Если мне нужно было появиться на экране, я предпочитал прятаться за чужой внешностью. Появляться в виде самого себя было неинтересно — интереснее было кого-нибудь изображать. Работать в «Пайтоне» было невероятно тяжело: на анимацию для каждого выпуска уходило недели две, и на последних сериях мне приходилось брать помощника. И все равно это было полное сумасшествие, мы работали по семь дней в неделю.

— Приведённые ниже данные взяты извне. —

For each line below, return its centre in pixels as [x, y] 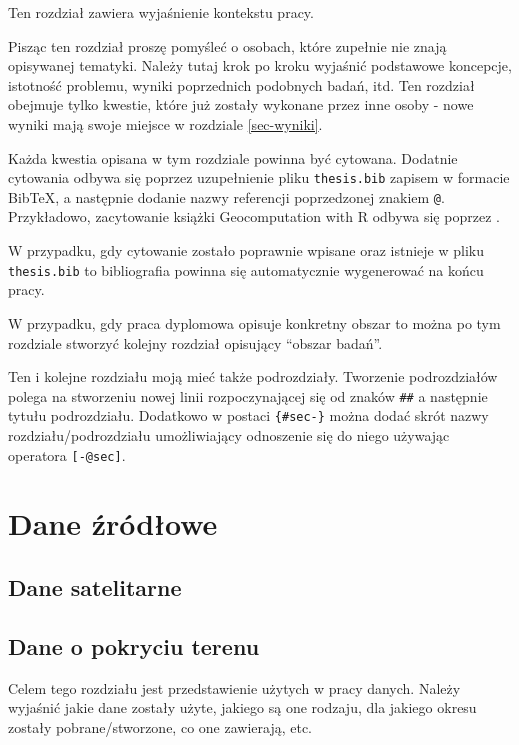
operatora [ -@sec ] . [67, 454]
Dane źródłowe [113, 523]
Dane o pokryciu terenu [134, 645]
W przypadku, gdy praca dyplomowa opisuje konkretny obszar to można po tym [254, 322]
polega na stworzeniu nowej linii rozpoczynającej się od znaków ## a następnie [248, 395]
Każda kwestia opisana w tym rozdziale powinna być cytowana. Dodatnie [233, 157]
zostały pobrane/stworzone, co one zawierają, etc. [160, 726]
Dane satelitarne [95, 587]
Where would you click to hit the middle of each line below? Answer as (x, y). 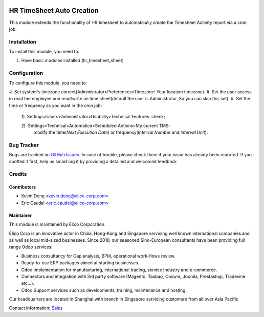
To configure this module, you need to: (48, 83)
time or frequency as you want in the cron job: (55, 106)
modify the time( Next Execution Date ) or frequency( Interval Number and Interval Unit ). (121, 132)
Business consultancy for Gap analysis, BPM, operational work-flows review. (98, 256)
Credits (18, 174)
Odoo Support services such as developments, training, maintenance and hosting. (104, 290)
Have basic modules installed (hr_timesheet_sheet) (73, 61)
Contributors (22, 187)

Наибольшую свободу я чувствовал, работая по ночам. Телефон не звонит, кругом темно — и бумажки на столе как будто сами собой начинают собираться в нужном порядке. Обнаруживаются неожиданные сопоставления и связи. Кстати, поэтому я держу в студии так много книг. Создается пространство для случайных находок: пока читаю одну книгу, я обращаю внимание на другую, там обнаруживается что-то интересное, потом на следующую и так далее. Если бы я аккуратно расставил их где-нибудь на полочке, всего вероятнее, никогда бы уже к ним не вернулся — и в мире бы ничего не осталось, кроме чистоты и порядка. У меня стол всегда был завален бумагами, с которыми я боролся до тех пор, пока они не складывались в сюжет, образ, идею или персонаж. Постоянное давление не оставляло времени на размышления: «Насколько это удачно?.. Толком так ничего и не получилось». Нам тупо нужно было заполнять эфирное время.

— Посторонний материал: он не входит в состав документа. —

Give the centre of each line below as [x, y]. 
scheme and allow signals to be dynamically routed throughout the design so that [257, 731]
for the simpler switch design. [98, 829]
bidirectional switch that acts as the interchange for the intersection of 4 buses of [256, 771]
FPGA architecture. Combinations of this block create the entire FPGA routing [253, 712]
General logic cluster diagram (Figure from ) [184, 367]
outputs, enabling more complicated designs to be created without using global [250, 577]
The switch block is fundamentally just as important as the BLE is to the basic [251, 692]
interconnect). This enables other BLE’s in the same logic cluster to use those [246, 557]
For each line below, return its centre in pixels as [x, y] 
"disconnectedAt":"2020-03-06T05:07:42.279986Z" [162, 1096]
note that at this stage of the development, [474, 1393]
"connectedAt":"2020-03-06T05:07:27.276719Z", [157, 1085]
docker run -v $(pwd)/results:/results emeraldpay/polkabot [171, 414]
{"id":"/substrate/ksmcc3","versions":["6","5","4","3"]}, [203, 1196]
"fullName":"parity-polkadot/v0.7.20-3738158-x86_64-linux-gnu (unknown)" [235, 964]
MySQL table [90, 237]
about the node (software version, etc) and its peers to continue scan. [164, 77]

Чуть позже, в 1971 году, я столкнулся с цензурой, когда работал над передачей Марти Фельдмана: ее делали для канала Эй-би-си. Ларри Гелбарт был человеком по-настоящему умным, очаровательным, смешным; он поддерживал все мои начинания, но защищал меня далеко не всегда. Я делал анимированный сюжет про жир, и мне хотелось взять какую-нибудь рубенсовскую обнаженную, но тут все начали сомневаться, можно ли использовать обнаженную натуру в программе для американского телевидения. Я сказал, что беру классические картины. В итоге вопрос направили даме, которая отвечала за нормы и правила вещания, и сюжет был должным образом отцензурован. Заодно выяснилось, что это была невероятно толстая и страшно несчастная женщина. Мы очевидным образом подставились: все стали говорить, что эту корову надо бы качественно покрыть, но где взять быка?

Изначально для «Комедийной машины Марти Фельдмана» писали почти все хорошие британские сценаристы (делали ее в Элстри[117] на студии «Эй-ти-ви», принадлежавшей Лью Грейду[118]), но, поскольку производством занимались американцы, они потребовали, чтобы те работали в офисе с девяти до пяти. Британские комедийные сценаристы так не работают — «Мы работаем дома», и все до одного поднялись и ушли. Продюсерам пришлось везти штрейкбрехеров из Штатов, в том числе Пэта Маккормака и Барри Левинсона (он тогда выступал в составе комедийного дуэта)[119]. То есть когда я познакомился с Барри, он был сценаристом-штрейкбрехером у Марти Фельдмана, еще не начал писать для Мела Брукса и еще не превратился в себя теперешнего — не такого, может быть, смешного, но зато куда более успешного.